Copy each line below word for word and drop every image.

(Stored records)
####################

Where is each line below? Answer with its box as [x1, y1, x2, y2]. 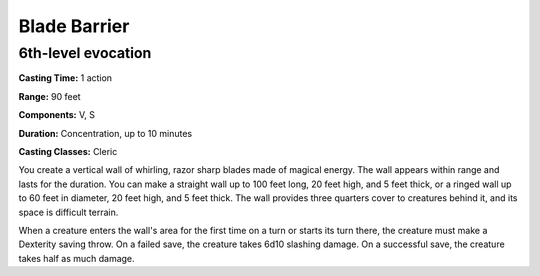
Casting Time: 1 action [18, 72, 113, 84]
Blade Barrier [18, 15, 130, 37]
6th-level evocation [18, 44, 152, 62]
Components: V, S [18, 109, 95, 121]
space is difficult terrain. [18, 206, 119, 218]
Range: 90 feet [18, 90, 81, 102]
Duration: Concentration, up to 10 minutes [18, 127, 193, 139]
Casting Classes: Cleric [18, 145, 118, 157]

####################

#### RESULT FOR THIS TASK
Where is each line below? Answer with its box as [x1, y1, x2, y2]. 
Casting Time: 1 action [18, 72, 113, 84]
Blade Barrier [18, 15, 130, 37]
6th-level evocation [18, 44, 152, 62]
Components: V, S [18, 109, 95, 121]
space is difficult terrain. [18, 206, 119, 218]
Range: 90 feet [18, 90, 81, 102]
Duration: Concentration, up to 10 minutes [18, 127, 193, 139]
Casting Classes: Cleric [18, 145, 118, 157]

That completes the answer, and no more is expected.